Немало людей на Флоте уверены, что русский военмор Петр Сухов — невероятный везунчик и сумеет выпутаться из самой безвыходной ситуации. Впрочем, никто не спорил со старинной русской поговоркой: везет тому, кто везет. Капитан третьего ранга Сухов, без сомнений, заслужил свое везение. При этом Петр твердо знал: полагаться на везение, когда от твоих действий зависят чужие жизни, — преступная глупость. Ведь всякое везение когда-нибудь да кончится.

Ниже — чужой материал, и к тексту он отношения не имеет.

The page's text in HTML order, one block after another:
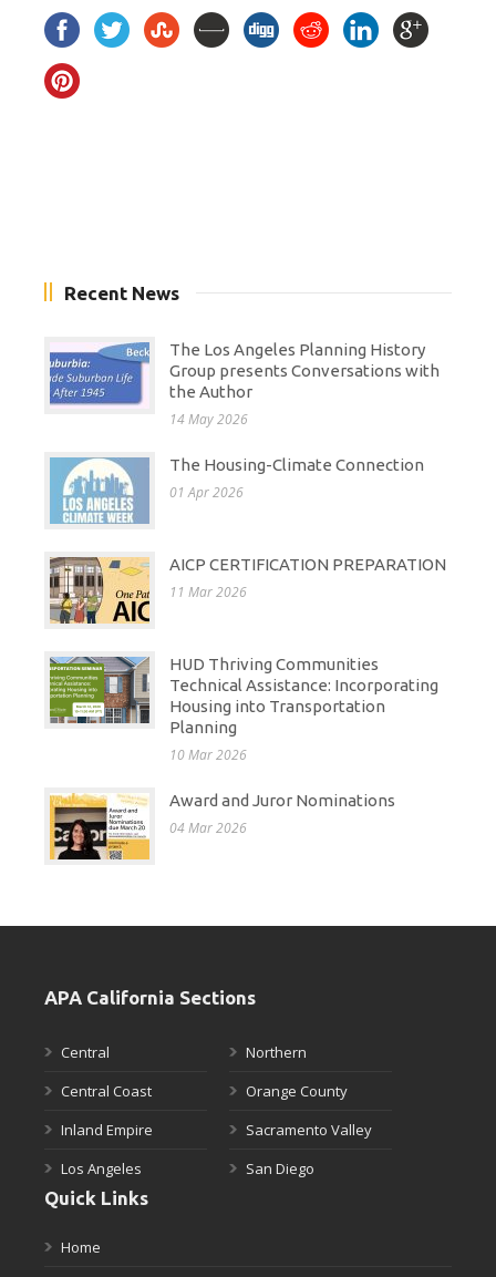
Recent News
The Los Angeles Planning History
Group presents Conversations with
the Author
14 May 2026
The Housing-Climate Connection
01 Apr 2026
AICP CERTIFICATION PREPARATION
11 Mar 2026
HUD Thriving Communities
Technical Assistance: Incorporating
Housing into Transportation
Planning
10 Mar 2026
Award and Juror Nominations
04 Mar 2026
APA California Sections
Central
Central Coast
Inland Empire
Los Angeles
Northern
Orange County
Sacramento Valley
San Diego
Quick Links
Home
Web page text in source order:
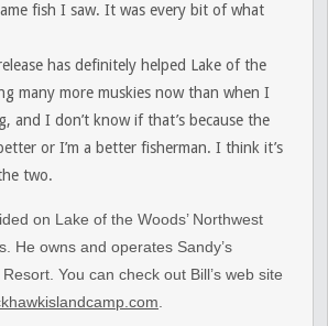
fish I saw. It was every bit of what
has definitely helped Lake of the
many more muskies now than when I
and I don’t know if that’s because the
or I’m a better fisherman. I think it’s
two.
on Lake of the Woods’ Northwest
He owns and operates Sandy’s
You can check out Bill’s web site
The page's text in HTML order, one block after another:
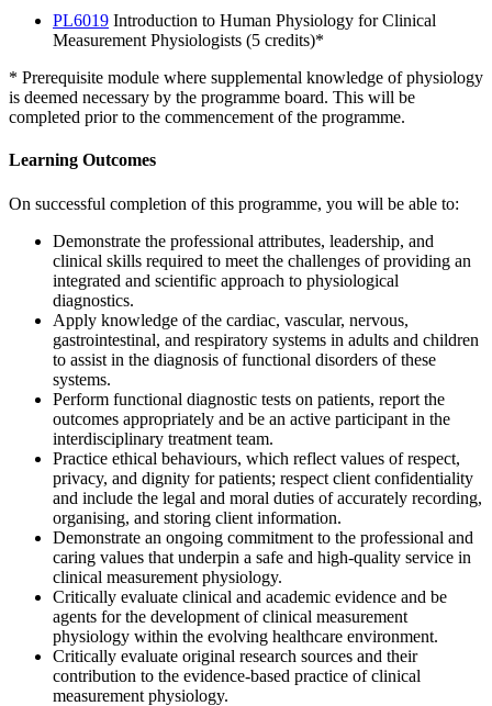
PL6019 Introduction to Human Physiology for Clinical
Measurement Physiologists (5 credits)*
* Prerequisite module where supplemental knowledge of physiology
is deemed necessary by the programme board. This will be
completed prior to the commencement of the programme.
Learning Outcomes
On successful completion of this programme, you will be able to:
Demonstrate the professional attributes, leadership, and
clinical skills required to meet the challenges of providing an
integrated and scientific approach to physiological
diagnostics.
Apply knowledge of the cardiac, vascular, nervous,
gastrointestinal, and respiratory systems in adults and children
to assist in the diagnosis of functional disorders of these
systems.
Perform functional diagnostic tests on patients, report the
outcomes appropriately and be an active participant in the
interdisciplinary treatment team.
Practice ethical behaviours, which reflect values of respect,
privacy, and dignity for patients; respect client confidentiality
and include the legal and moral duties of accurately recording,
organising, and storing client information.
Demonstrate an ongoing commitment to the professional and
caring values that underpin a safe and high-quality service in
clinical measurement physiology.
Critically evaluate clinical and academic evidence and be
agents for the development of clinical measurement
physiology within the evolving healthcare environment.
Critically evaluate original research sources and their
contribution to the evidence-based practice of clinical
measurement physiology.
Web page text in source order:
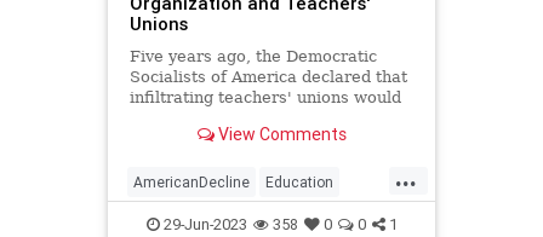
Unions
Five years ago, the Democratic
Socialists of America declared that
infiltrating teachers' unions would
boost the far-left movement's
"strategic" decision appears to be
paying off, with unions across
View Comments
...
AmericanDecline Education
Marxists Teachers
29-Jun-2023 358 0 0 1
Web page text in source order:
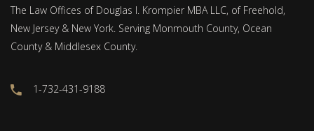
The Law Offices of Douglas I. Krompier MBA LLC, of Freehold,
New Jersey & New York. Serving Monmouth County, Ocean
County & Middlesex County.
1-732-431-9188
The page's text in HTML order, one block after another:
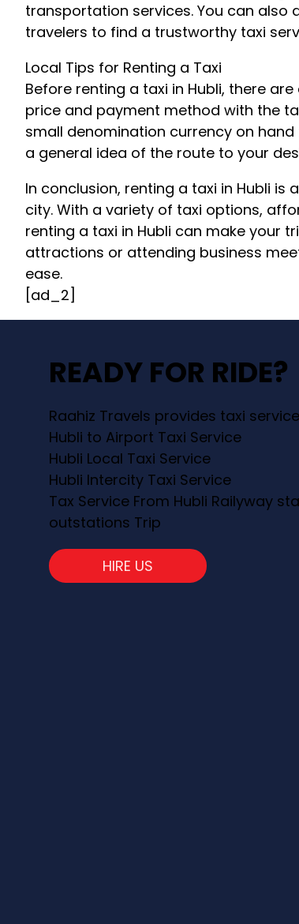
transportation services. You can
travelers to find a trustworthy taxi
Local Tips for Renting a Taxi
Before renting a taxi in Hubli, there
price and payment method with the
small denomination currency on
a general idea of the route to your
In conclusion, renting a taxi in Hubli
city. With a variety of taxi options,
renting a taxi in Hubli can make your
attractions or attending business
ease.
[ad_2]
READY FOR RIDE?
Raahiz Travels provides taxi
Hubli to Airport Taxi Service
Hubli Local Taxi Service
Hubli Intercity Taxi Service
Tax Service From Hubli Railyway
outstations Trip
HIRE US
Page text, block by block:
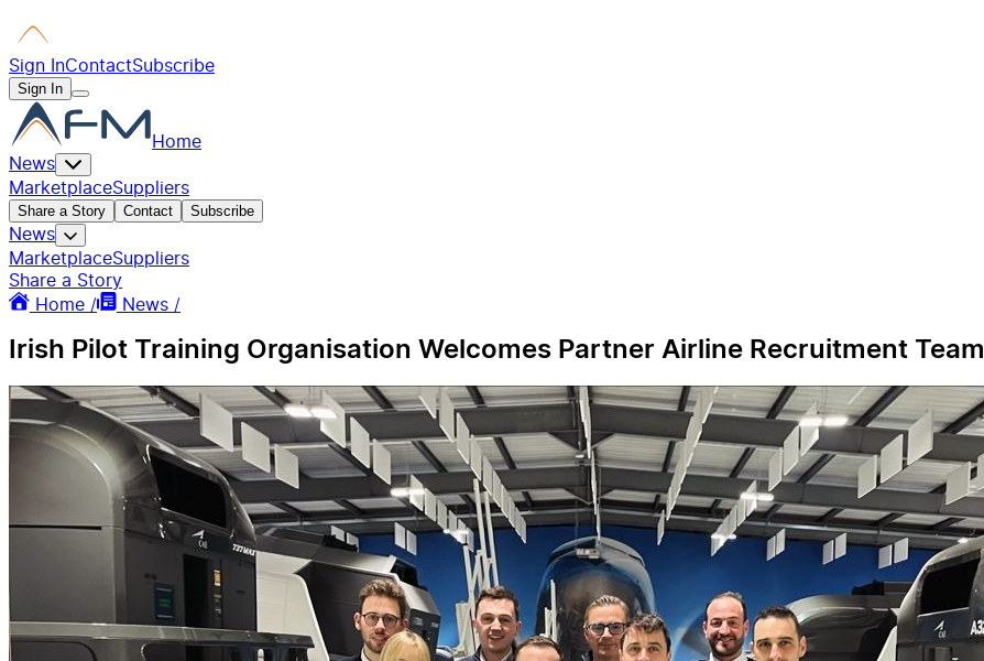
Sign InContactSubscribe
Sign In
Home
News
MarketplaceSuppliers
Share a Story Contact Subscribe
News
MarketplaceSuppliers
Share a Story
Home /
News /
Irish Pilot Training Organisation Welcomes Partner Airline Recruitment Team
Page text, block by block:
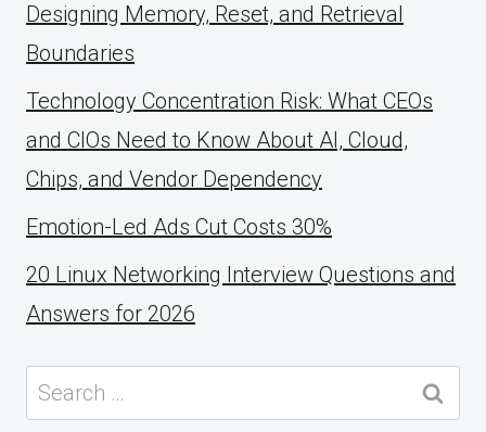
Designing Memory, Reset, and Retrieval
Boundaries
Technology Concentration Risk: What CEOs
and CIOs Need to Know About AI, Cloud,
Chips, and Vendor Dependency
Emotion-Led Ads Cut Costs 30%
20 Linux Networking Interview Questions and
Answers for 2026
Search
for:
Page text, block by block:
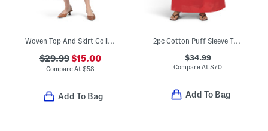
Woven Top And Skirt Collection
$29.99$15.00
Compare At $58
Add To Bag
2pc Cotton Puff Sleeve Top And Maxi Skirt Set
$34.99
Compare At$70
Add To Bag
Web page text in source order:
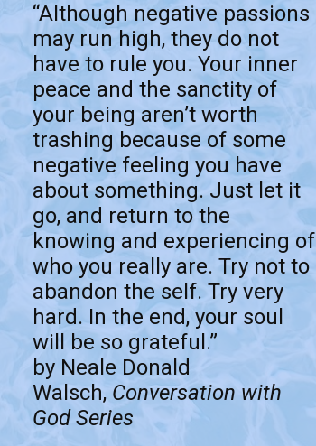
“Although negative passions
may run high, they do not
have to rule you. Your inner
peace and the sanctity of
your being aren’t worth
trashing because of some
negative feeling you have
about something. Just let it
go, and return to the
knowing and experiencing of
who you really are. Try not to
abandon the self. Try very
hard. In the end, your soul
will be so grateful.”
by Neale Donald
Walsch, Conversation with
God Series

— Экипаж! Слушай мою команду! — приняв непростое решение, объявил Сухов по «Каштану». — Ложимся в дрейф!
— Ну, слава богу! Спасибо, голубчик, — бормотал врач, продолжая заниматься Бульбиевым.
До Петра его слова не доходили. Командир «Котлина» слышал сейчас лишь одно: щелчки запущенного им секундомера. Слабый, механический звук двигающейся стрелки, что отмеряет секунды нашей жизни. Секундомер — прибор древний и вроде бы совершенно безобидный, но порой он бывает опаснее психотропного излучателя.
Незримый прибор, который материализовался в недрах лобастой башки военмора Сухова, должен отсчитать четырнадцать тысяч четыреста секунд, прежде чем фрегат снимется с якоря.
Фрегат «Котлин» висел на краю безымянной звездной ямы где-то в созвездии Каракатицы. Военморы начинали приходить в себя. Они не думали ни о хаарских сторожевых кораблях и юрких гиперторпедах, ни о своем еще не выполненном задании. Они радовались возвращению в нормальное пространство — в тот привычный мир, где под ногами твердый пол, где кондиционированный корабельный воздух без сопротивления идет в легкие, где еду и воду можно проглотить, не боясь, что они тотчас выскочат обратно, где постепенно рассасывается туман в голове. Какое счастье — снова ощутить себя живым, полноценным человеком, способным думать, говорить, двигаться.